_Task prompt_.
Nothing other than an exact copy of the records should be returned.

_Exercise data_.
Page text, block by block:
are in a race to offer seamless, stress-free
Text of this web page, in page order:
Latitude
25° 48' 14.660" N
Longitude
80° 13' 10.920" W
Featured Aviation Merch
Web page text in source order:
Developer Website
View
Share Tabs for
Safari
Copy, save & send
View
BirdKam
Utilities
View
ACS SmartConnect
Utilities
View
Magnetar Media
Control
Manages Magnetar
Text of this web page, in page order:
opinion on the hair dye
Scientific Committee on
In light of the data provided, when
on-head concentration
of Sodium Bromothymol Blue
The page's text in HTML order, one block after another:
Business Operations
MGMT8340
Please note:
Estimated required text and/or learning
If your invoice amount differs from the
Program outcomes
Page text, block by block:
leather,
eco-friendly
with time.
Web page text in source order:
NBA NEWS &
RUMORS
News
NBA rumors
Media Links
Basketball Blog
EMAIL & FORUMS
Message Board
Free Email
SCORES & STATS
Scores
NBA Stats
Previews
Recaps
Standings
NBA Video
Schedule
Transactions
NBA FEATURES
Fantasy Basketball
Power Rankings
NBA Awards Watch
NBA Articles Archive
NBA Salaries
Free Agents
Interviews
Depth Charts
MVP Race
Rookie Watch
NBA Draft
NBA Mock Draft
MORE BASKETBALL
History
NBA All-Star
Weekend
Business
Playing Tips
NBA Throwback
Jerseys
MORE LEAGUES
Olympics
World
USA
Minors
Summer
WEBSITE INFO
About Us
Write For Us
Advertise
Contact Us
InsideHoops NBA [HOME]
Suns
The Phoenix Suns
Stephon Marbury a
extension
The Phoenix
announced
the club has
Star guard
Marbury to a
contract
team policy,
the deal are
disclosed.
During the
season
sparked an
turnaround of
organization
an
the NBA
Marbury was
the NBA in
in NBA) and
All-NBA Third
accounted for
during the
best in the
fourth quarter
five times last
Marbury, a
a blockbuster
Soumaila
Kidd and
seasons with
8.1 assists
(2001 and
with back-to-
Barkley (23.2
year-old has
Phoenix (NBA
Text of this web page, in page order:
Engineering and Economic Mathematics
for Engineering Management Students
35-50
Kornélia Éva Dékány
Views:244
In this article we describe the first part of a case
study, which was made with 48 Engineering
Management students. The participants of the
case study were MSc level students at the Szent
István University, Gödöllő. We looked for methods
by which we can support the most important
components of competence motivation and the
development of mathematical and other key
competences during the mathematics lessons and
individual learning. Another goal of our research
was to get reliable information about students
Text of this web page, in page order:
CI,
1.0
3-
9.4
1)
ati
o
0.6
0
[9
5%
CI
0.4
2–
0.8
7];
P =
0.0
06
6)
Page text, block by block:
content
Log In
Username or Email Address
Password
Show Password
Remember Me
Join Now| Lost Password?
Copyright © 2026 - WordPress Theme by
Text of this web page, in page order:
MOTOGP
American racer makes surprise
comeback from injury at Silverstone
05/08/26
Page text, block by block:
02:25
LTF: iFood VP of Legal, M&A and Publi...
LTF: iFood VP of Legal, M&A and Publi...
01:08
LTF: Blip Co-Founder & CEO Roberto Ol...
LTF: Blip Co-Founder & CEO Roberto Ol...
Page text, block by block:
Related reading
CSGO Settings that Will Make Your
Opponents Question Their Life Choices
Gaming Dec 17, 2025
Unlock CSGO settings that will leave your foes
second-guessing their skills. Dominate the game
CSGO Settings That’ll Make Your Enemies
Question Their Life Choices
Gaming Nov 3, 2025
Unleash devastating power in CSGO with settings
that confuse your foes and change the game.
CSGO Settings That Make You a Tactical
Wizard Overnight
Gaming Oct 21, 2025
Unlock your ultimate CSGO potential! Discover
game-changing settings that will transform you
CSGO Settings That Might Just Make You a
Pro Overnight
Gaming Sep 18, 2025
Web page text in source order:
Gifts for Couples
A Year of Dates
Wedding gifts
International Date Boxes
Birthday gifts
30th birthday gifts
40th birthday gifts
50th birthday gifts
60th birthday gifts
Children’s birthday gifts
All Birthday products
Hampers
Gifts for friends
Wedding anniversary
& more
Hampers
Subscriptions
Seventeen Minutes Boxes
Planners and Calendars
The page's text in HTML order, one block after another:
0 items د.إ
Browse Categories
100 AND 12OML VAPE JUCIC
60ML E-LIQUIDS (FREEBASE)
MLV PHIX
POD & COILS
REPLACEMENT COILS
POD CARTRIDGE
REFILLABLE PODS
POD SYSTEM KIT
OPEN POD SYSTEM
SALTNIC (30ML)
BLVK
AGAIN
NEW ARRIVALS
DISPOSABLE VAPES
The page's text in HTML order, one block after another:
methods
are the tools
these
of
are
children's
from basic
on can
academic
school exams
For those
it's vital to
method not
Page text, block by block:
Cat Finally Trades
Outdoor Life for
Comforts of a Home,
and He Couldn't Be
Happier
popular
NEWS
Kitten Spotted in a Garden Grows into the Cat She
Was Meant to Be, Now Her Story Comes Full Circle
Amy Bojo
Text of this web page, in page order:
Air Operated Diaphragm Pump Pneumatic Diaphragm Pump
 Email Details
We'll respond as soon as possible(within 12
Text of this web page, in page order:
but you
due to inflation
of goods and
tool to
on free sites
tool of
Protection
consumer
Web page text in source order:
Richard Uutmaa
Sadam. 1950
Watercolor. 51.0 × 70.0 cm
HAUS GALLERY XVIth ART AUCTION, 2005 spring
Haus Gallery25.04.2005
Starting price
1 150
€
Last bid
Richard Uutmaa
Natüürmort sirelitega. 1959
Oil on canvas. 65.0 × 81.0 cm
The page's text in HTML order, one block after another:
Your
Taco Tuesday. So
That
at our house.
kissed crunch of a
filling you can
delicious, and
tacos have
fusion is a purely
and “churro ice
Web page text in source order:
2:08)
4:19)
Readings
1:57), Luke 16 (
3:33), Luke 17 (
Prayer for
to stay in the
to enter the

_Answer for the task_.
Page text, block by block:
are in a race to offer seamless, stress-free
Text of this web page, in page order:
Latitude
25° 48' 14.660" N
Longitude
80° 13' 10.920" W
Featured Aviation Merch
Web page text in source order:
Developer Website
View
Share Tabs for
Safari
Copy, save & send
View
BirdKam
Utilities
View
ACS SmartConnect
Utilities
View
Magnetar Media
Control
Manages Magnetar
Text of this web page, in page order:
opinion on the hair dye
Scientific Committee on
In light of the data provided, when
on-head concentration
of Sodium Bromothymol Blue
The page's text in HTML order, one block after another:
Business Operations
MGMT8340
Please note:
Estimated required text and/or learning
If your invoice amount differs from the
Program outcomes
Page text, block by block:
leather,
eco-friendly
with time.
Web page text in source order:
NBA NEWS &
RUMORS
News
NBA rumors
Media Links
Basketball Blog
EMAIL & FORUMS
Message Board
Free Email
SCORES & STATS
Scores
NBA Stats
Previews
Recaps
Standings
NBA Video
Schedule
Transactions
NBA FEATURES
Fantasy Basketball
Power Rankings
NBA Awards Watch
NBA Articles Archive
NBA Salaries
Free Agents
Interviews
Depth Charts
MVP Race
Rookie Watch
NBA Draft
NBA Mock Draft
MORE BASKETBALL
History
NBA All-Star
Weekend
Business
Playing Tips
NBA Throwback
Jerseys
MORE LEAGUES
Olympics
World
USA
Minors
Summer
WEBSITE INFO
About Us
Write For Us
Advertise
Contact Us
InsideHoops NBA [HOME]
Suns
The Phoenix Suns
Stephon Marbury a
extension
The Phoenix
announced
the club has
Star guard
Marbury to a
contract
team policy,
the deal are
disclosed.
During the
season
sparked an
turnaround of
organization
an
the NBA
Marbury was
the NBA in
in NBA) and
All-NBA Third
accounted for
during the
best in the
fourth quarter
five times last
Marbury, a
a blockbuster
Soumaila
Kidd and
seasons with
8.1 assists
(2001 and
with back-to-
Barkley (23.2
year-old has
Phoenix (NBA
Text of this web page, in page order:
Engineering and Economic Mathematics
for Engineering Management Students
35-50
Kornélia Éva Dékány
Views:244
In this article we describe the first part of a case
study, which was made with 48 Engineering
Management students. The participants of the
case study were MSc level students at the Szent
István University, Gödöllő. We looked for methods
by which we can support the most important
components of competence motivation and the
development of mathematical and other key
competences during the mathematics lessons and
individual learning. Another goal of our research
was to get reliable information about students
Text of this web page, in page order:
CI,
1.0
3-
9.4
1)
ati
o
0.6
0
[9
5%
CI
0.4
2–
0.8
7];
P =
0.0
06
6)
Page text, block by block:
content
Log In
Username or Email Address
Password
Show Password
Remember Me
Join Now| Lost Password?
Copyright © 2026 - WordPress Theme by
Text of this web page, in page order:
MOTOGP
American racer makes surprise
comeback from injury at Silverstone
05/08/26
Page text, block by block:
02:25
LTF: iFood VP of Legal, M&A and Publi...
LTF: iFood VP of Legal, M&A and Publi...
01:08
LTF: Blip Co-Founder & CEO Roberto Ol...
LTF: Blip Co-Founder & CEO Roberto Ol...
Page text, block by block:
Related reading
CSGO Settings that Will Make Your
Opponents Question Their Life Choices
Gaming Dec 17, 2025
Unlock CSGO settings that will leave your foes
second-guessing their skills. Dominate the game
CSGO Settings That’ll Make Your Enemies
Question Their Life Choices
Gaming Nov 3, 2025
Unleash devastating power in CSGO with settings
that confuse your foes and change the game.
CSGO Settings That Make You a Tactical
Wizard Overnight
Gaming Oct 21, 2025
Unlock your ultimate CSGO potential! Discover
game-changing settings that will transform you
CSGO Settings That Might Just Make You a
Pro Overnight
Gaming Sep 18, 2025
Web page text in source order:
Gifts for Couples
A Year of Dates
Wedding gifts
International Date Boxes
Birthday gifts
30th birthday gifts
40th birthday gifts
50th birthday gifts
60th birthday gifts
Children’s birthday gifts
All Birthday products
Hampers
Gifts for friends
Wedding anniversary
& more
Hampers
Subscriptions
Seventeen Minutes Boxes
Planners and Calendars
The page's text in HTML order, one block after another:
0 items د.إ
Browse Categories
100 AND 12OML VAPE JUCIC
60ML E-LIQUIDS (FREEBASE)
MLV PHIX
POD & COILS
REPLACEMENT COILS
POD CARTRIDGE
REFILLABLE PODS
POD SYSTEM KIT
OPEN POD SYSTEM
SALTNIC (30ML)
BLVK
AGAIN
NEW ARRIVALS
DISPOSABLE VAPES
The page's text in HTML order, one block after another:
methods
are the tools
these
of
are
children's
from basic
on can
academic
school exams
For those
it's vital to
method not
Page text, block by block:
Cat Finally Trades
Outdoor Life for
Comforts of a Home,
and He Couldn't Be
Happier
popular
NEWS
Kitten Spotted in a Garden Grows into the Cat She
Was Meant to Be, Now Her Story Comes Full Circle
Amy Bojo
Text of this web page, in page order:
Air Operated Diaphragm Pump Pneumatic Diaphragm Pump
 Email Details
We'll respond as soon as possible(within 12
Text of this web page, in page order:
but you
due to inflation
of goods and
tool to
on free sites
tool of
Protection
consumer
Web page text in source order:
Richard Uutmaa
Sadam. 1950
Watercolor. 51.0 × 70.0 cm
HAUS GALLERY XVIth ART AUCTION, 2005 spring
Haus Gallery25.04.2005
Starting price
1 150
€
Last bid
Richard Uutmaa
Natüürmort sirelitega. 1959
Oil on canvas. 65.0 × 81.0 cm
The page's text in HTML order, one block after another:
Your
Taco Tuesday. So
That
at our house.
kissed crunch of a
filling you can
delicious, and
tacos have
fusion is a purely
and “churro ice
Web page text in source order:
2:08)
4:19)
Readings
1:57), Luke 16 (
3:33), Luke 17 (
Prayer for
to stay in the
to enter the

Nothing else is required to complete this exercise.